How To Enjoy Yourself


For far too many years I interpreted the phrase ‘enjoying yourself’ as ‘drinking yourself steadily into oblivion’. In this misinterpretation I was not alone as half of Glasgow believed the same thing.
I think what happened was, sometime early on in this liquid career, I experienced a ‘great night out’, a night when the laughter and conversation flowed and the bevvy was endless and tasted like honey from heaven, and I then spent the next thirty years attempting unsuccessfully to replicate this.

“Remember that night?”

“Aye, it wis rerr”

“How much have we spent trying to recreate it”

“Many, many thoosands o’ pounds”

And all of this folly had led me here hunched over a well-sooked roll-up outside a community centre which held AA meetings at the same time as across the hall, the Weightwatchers class was taking place, Not so much Alcoholics Anonymous as Alcoholics Apparently as you can bet all the weightwatchers would be reporting back to the local community.

“You’ll never guess…”

“I always knew he was a piss-head..”

Now the fatties of the little town by the sea knew who the alkies were.

Earlier he’d been touched by a story a wee, small woman had related to the group. She was a wee forgormik all hunched in on herself and nervous. It was one benefit of such groups that folk not used to or ever invited to talk in front of others found themselves doing so, maybe voicing their innermost secrets and emotions with other humans for the very first times in their lives. Soon they got used to it and you couldn’t get them to stop.

Elsie her name was (not really. This was Alcoholics Anonymous, after all!). She had a mouth like a small beak like a wee-pea hen and her eyes met only the ceiling and the walls as she told her tale. She’d reached such a desperate low, she said, little money and now alone in a cheap bed-sit, everything in her life now rent asunder by her desperate devotion to oblivion, that she’d asked the kindly local off-licence man not to sell her any more booze under any circumstances.
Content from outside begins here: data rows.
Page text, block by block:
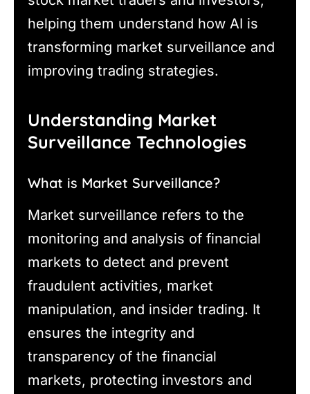
helping them understand how AI is
transforming market surveillance and
improving trading strategies.
Understanding Market
Surveillance Technologies
What is Market Surveillance?
Market surveillance refers to the
monitoring and analysis of financial
markets to detect and prevent
fraudulent activities, market
manipulation, and insider trading. It
ensures the integrity and
transparency of the financial
markets, protecting investors and
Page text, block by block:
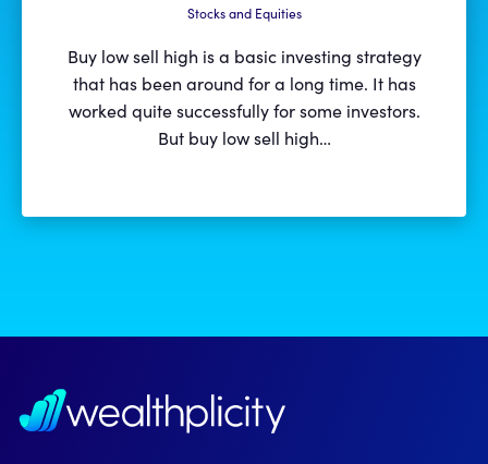
Stocks and Equities
Buy low sell high is a basic investing strategy
that has been around for a long time. It has
worked quite successfully for some investors.
But buy low sell high…
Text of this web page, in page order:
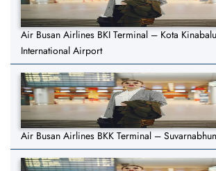
Air Busan Airlines BKI Terminal – Kota Kinabalu
International Airport
Air Busan Airlines BKK Terminal –
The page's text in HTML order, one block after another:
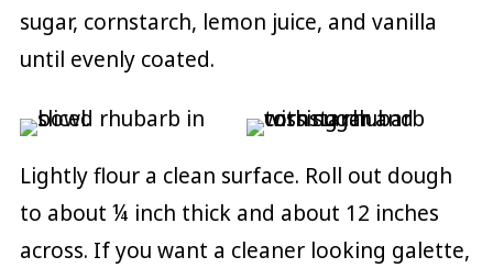
sugar, cornstarch, lemon juice, and vanilla
until evenly coated.
Lightly flour a clean surface. Roll out dough
to about ¼ inch thick and about 12 inches
across. If you want a cleaner looking galette,
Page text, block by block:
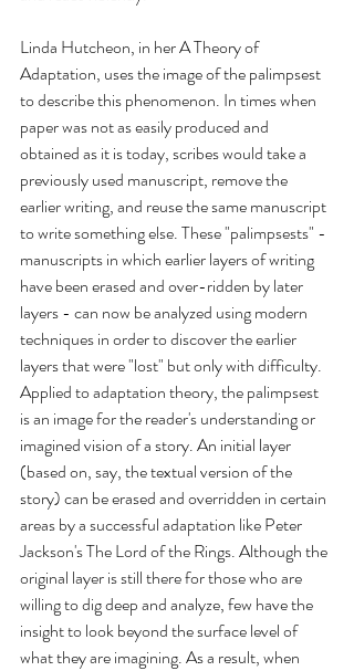
Linda Hutcheon, in her A Theory of
Adaptation, uses the image of the palimpsest
to describe this phenomenon. In times when
paper was not as easily produced and
obtained as it is today, scribes would take a
previously used manuscript, remove the
earlier writing, and reuse the same manuscript
to write something else. These "palimpsests" -
manuscripts in which earlier layers of writing
have been erased and over-ridden by later
layers - can now be analyzed using modern
techniques in order to discover the earlier
layers that were "lost" but only with difficulty.
Applied to adaptation theory, the palimpsest
is an image for the reader's understanding or
imagined vision of a story. An initial layer
(based on, say, the textual version of the
story) can be erased and overridden in certain
areas by a successful adaptation like Peter
Jackson's The Lord of the Rings. Although the
original layer is still there for those who are
willing to dig deep and analyze, few have the
insight to look beyond the surface level of
what they are imagining. As a result, when
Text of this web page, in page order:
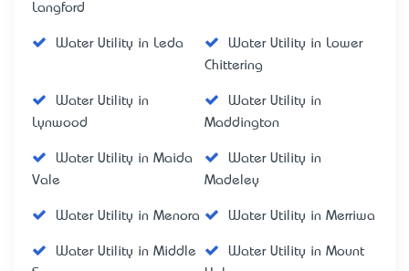
Langford
Water Utility in Leda
Water Utility in Lower
Chittering
Water Utility in
Lynwood
Water Utility in
Maddington
Water Utility in Maida
Vale
Water Utility in
Madeley
Water Utility in Menora Water Utility in Merriwa
Water Utility in Middle
Water Utility in Mount
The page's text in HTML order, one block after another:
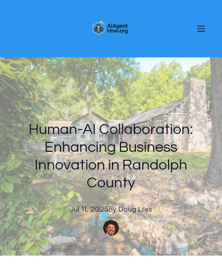
Human-AI Collaboration:
Enhancing Business
Innovation in Randolph
County
Jul 11, 2025By Doug Liles
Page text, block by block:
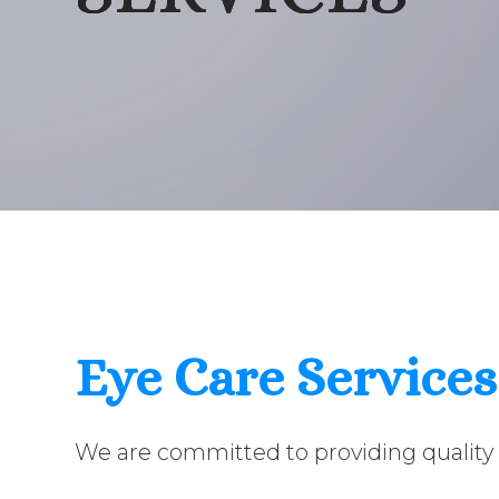
Eye Care
We are committed to providing quality
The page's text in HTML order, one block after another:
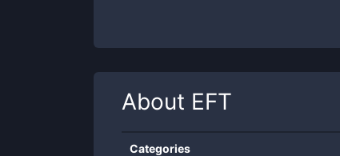
About EFT
Categories
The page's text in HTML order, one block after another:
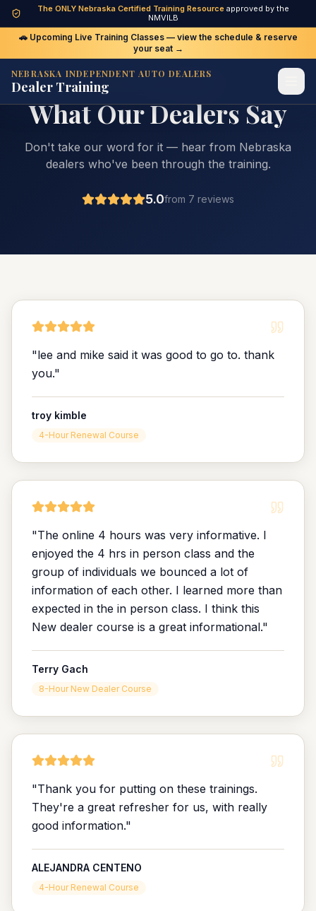
The ONLY Nebraska Certified Training Resourceapproved by the
NMVILB
🚗 Upcoming Live Training Classes — view the schedule & reserve
your seat →
NEBRASKA INDEPENDENT AUTO DEALERS
Dealer TrainingDEALER TESTIMONIALS
What Our Dealers Say
Don't take our word for it — hear from Nebraska
dealers who've been through the training.
5.0from 7 reviews
"lee and mike said it was good to go to. thank
you."
troy kimble
4-Hour Renewal Course
"The online 4 hours was very informative. I
enjoyed the 4 hrs in person class and the
group of individuals we bounced a lot of
information of each other. I learned more than
expected in the in person class. I think this
New dealer course is a great informational."
Terry Gach
8-Hour New Dealer Course
"Thank you for putting on these trainings.
They're a great refresher for us, with really
good information."
ALEJANDRA CENTENO
4-Hour Renewal Course
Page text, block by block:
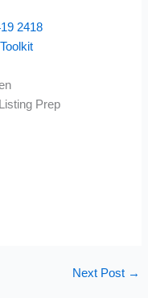
2418
Prep
Next Post →
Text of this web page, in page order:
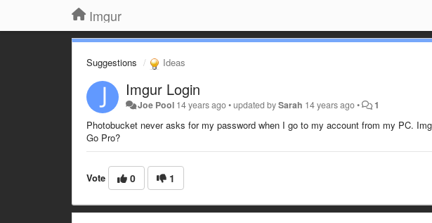
Imgur
Suggestions Ideas
Imgur Login
Joe Pool 14 years ago•updated bySarah 14 years ago• 1
Photobucket never asks for my password when I go to my account from my PC.
Go Pro?
Vote 0 1
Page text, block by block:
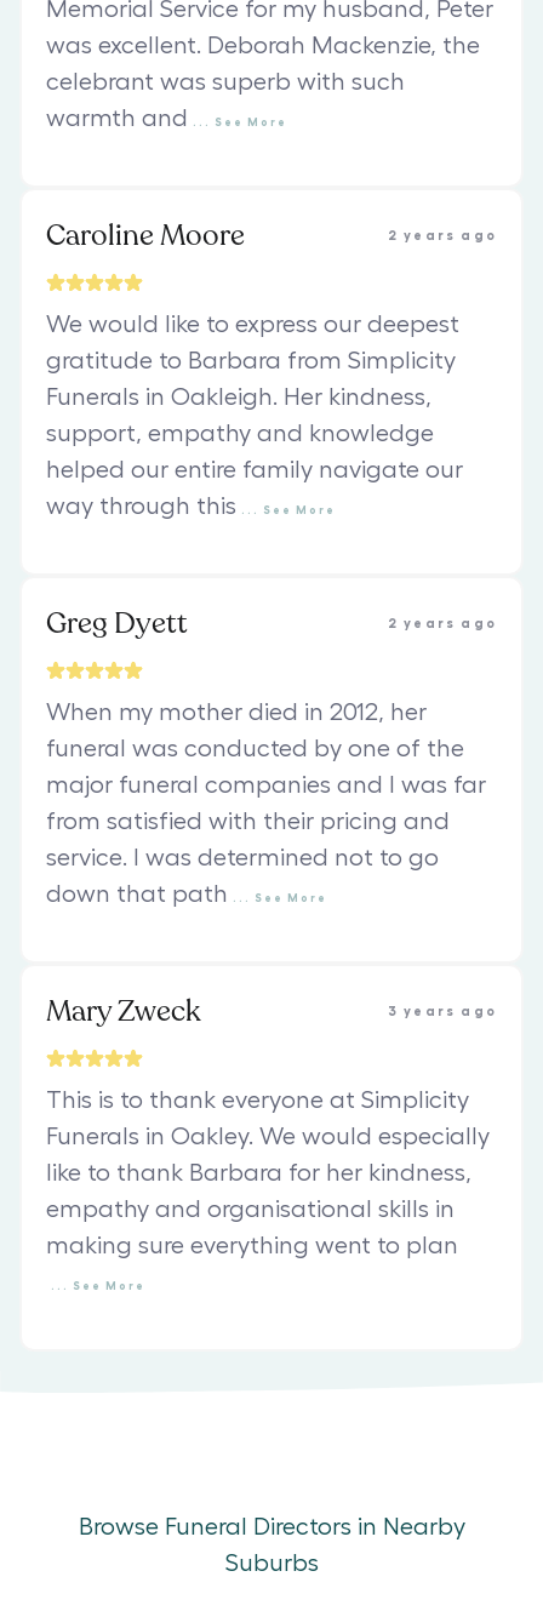
Memorial Service for my husband, Peter
was excellent. Deborah Mackenzie, the
celebrant was superb with such
warmth and
See More
Caroline Moore 2 years ago
We would like to express our deepest
gratitude to Barbara from Simplicity
Funerals in Oakleigh. Her kindness,
support, empathy and knowledge
helped our entire family navigate our
way through this
See More
Greg Dyett 2 years ago
When my mother died in 2012, her
funeral was conducted by one of the
major funeral companies and I was far
from satisfied with their pricing and
service. I was determined not to go
down that path
See More
Mary Zweck 3 years ago
This is to thank everyone at Simplicity
Funerals in Oakley. We would especially
like to thank Barbara for her kindness,
empathy and organisational skills in
making sure everything went to plan
See More
Browse Funeral Directors in Nearby
Suburbs
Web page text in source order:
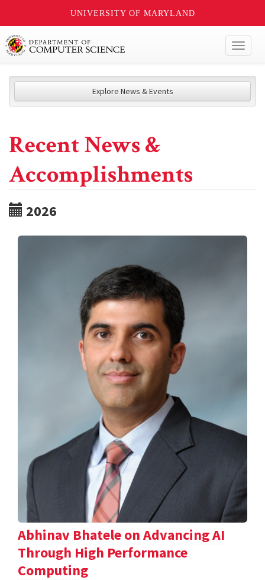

It was a cold, wet night when she’d entered his premises begging for ‘a wee hauf bottle of vodka’, pleading with him, but he wouldn’t give in.

She said she had to walk two miles in the storm to a more obliging shop of booze.

Such is it to be controlled by something external to yourself; when the only relief you can seem to find comes out of a bottle.

Back in the day, it was a regular occurrence to see some bloke (sometimes a woman, though nowhere near as often) staggering tragi-comically down a street, almost weaving into traffic and falling into gutters. It was the stuff of humour.

“Some state the other night, Tam. Christ ye were birlin’”

“Aye, ha ha. It’s that Red Biddy. I think they put something in it”

The fact that you went home and punched the wife and terrorised your kids is never mentioned.

Strange how folk joke and make light of something that is so devastating to themselves and those around them.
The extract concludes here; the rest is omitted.